Mitchell had a violin concerto written for her by Piers Hellawell – Quadruple Elegy in The Time of Freedom, which she premiered with the Ulster Orchestra and gave the London premiere at the Queen Elizabeth Hall in 1992 with the City of London Orchestra. She received an Arts Council England Award to commission and premiere a unique 'concerto' she devised for violin with voices by Jonathan Harvey, Thierry Pecou and Roxanna Panufnik. She received a further award for her 3-year collaboration 'FiddleSticks' with Ensemble Bash to commission and perform new works for solo violin and percussion by Anne Dudley, Tarik O'Regan and Stuart Jones as companion pieces to Lou Harrison Violin Concerto with Percussion Orchestra, which they performed without conductor, including Symphony Hall International Series and recorded.

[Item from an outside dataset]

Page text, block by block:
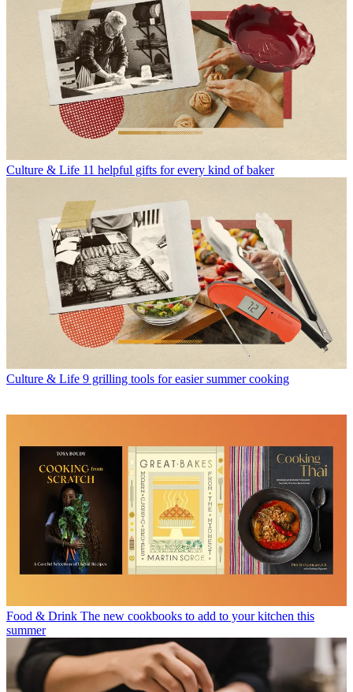
Culture & Life 11 helpful gifts for every kind of baker
Culture & Life 9 grilling tools for easier summer cooking
Food & Drink The new cookbooks to add to your kitchen this
summer

Mitchell premiered the Violin Concerto written for her by Guto Pryderi Puw, 'Soft Stillness' in 2014 with Orchestra of the Swan and recorded the work live with the BBC National Orchestra of Wales in 2017, included on her album Violin Muse with works written for Mitchell by David Matthews, Sadie Harrison, Michael Nyman and Geoffrey Poole together with premiere recordings of works by Judith Weir and Michael Berkeley CBE. She premiered the Suite for violin and piano written for her by Robert Saxton at the Three Choirs Festival 2019. Also in 2019, Mitchell premiered 'Mist Waves' written for her as gift by Douglas Knehans in Cincinnati 2019. Mitchell commissioned a work by Errollyn Wallen, 'Sojourner Truth' for violin and piano, supported by the RVW Trust, which she premiered on International Women's Day 2021 in a livestream concert at St John's Smith Square, London in the programme curated by Mitchell with her London Chamber Ensemble: 'A Century of Music by UK Women' 1921–2021, featured on BBC Radio 4 Woman's Hour and BBC Radio 3 In Tune.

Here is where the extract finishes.